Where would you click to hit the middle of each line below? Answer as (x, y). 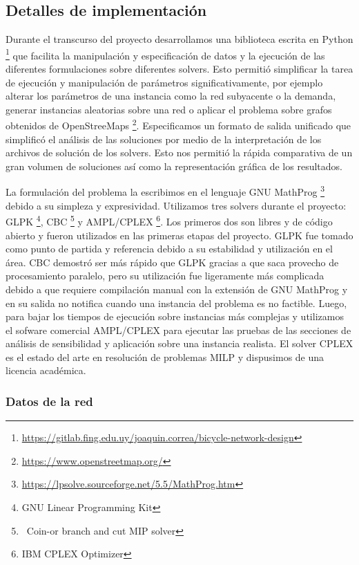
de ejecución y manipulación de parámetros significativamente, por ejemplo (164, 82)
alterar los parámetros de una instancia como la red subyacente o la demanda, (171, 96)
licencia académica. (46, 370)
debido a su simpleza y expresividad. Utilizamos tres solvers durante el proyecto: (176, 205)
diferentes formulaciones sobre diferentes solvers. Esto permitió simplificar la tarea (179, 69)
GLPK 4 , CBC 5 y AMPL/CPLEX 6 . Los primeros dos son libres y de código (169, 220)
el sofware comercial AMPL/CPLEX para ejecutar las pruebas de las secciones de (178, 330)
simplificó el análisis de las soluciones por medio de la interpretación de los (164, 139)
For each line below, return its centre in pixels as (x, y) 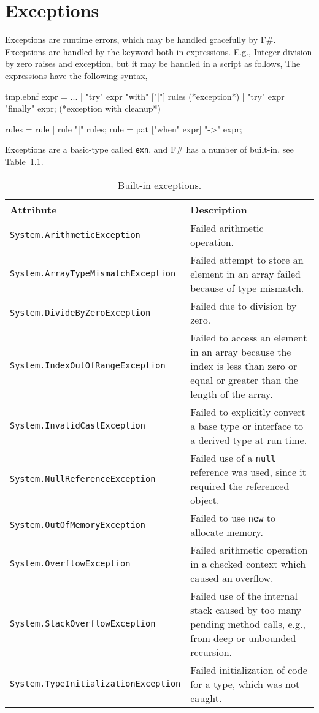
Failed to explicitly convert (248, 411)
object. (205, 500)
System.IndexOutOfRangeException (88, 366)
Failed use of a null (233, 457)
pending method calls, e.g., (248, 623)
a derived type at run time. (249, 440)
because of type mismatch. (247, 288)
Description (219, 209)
..........
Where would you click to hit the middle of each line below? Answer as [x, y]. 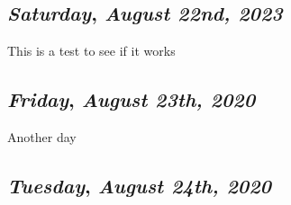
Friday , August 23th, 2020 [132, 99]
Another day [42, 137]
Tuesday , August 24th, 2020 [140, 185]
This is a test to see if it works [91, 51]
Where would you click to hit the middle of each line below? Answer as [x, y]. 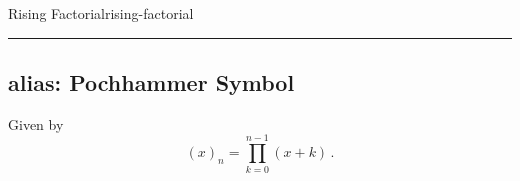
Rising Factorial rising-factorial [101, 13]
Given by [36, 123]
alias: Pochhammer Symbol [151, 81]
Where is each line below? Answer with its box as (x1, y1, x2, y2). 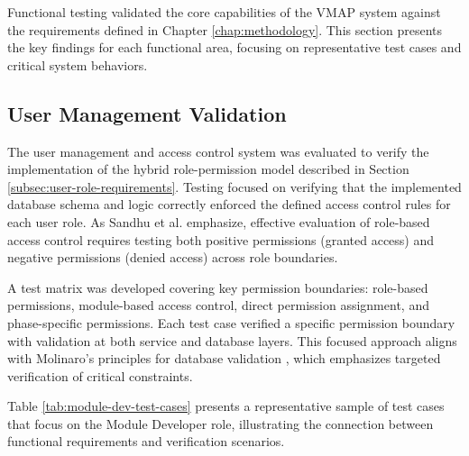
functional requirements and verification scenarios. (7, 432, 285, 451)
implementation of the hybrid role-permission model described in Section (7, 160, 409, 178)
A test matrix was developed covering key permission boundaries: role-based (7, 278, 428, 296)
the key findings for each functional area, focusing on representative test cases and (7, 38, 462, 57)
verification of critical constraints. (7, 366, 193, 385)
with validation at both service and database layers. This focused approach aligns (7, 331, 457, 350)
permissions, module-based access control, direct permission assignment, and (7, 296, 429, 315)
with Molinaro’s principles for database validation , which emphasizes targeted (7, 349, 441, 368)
..........
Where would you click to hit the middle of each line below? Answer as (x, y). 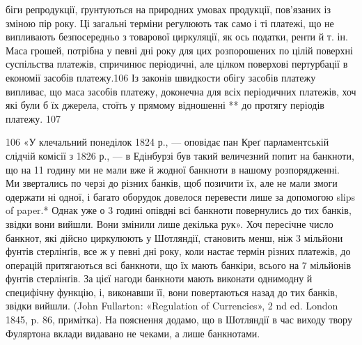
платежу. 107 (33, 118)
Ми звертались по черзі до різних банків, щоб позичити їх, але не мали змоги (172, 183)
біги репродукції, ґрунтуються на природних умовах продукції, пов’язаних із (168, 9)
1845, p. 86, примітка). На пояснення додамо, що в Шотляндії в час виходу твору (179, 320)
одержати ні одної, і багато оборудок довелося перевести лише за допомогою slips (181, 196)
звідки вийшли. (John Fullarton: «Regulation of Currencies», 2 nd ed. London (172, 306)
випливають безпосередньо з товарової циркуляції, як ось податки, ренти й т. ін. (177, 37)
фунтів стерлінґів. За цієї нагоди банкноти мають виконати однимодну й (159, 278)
..........
REQUIRED ACTION ▸ Take the listing above and repeat exactly the lines from the one containing "verification of critical" through the one containing "with Molinaro’s principles", both included.

REPLY ▸
verification of critical constraints. (7, 366, 193, 385)
with validation at both service and database layers. This focused approach aligns (7, 331, 457, 350)
permissions, module-based access control, direct permission assignment, and (7, 296, 429, 315)
with Molinaro’s principles for database validation , which emphasizes targeted (7, 349, 441, 368)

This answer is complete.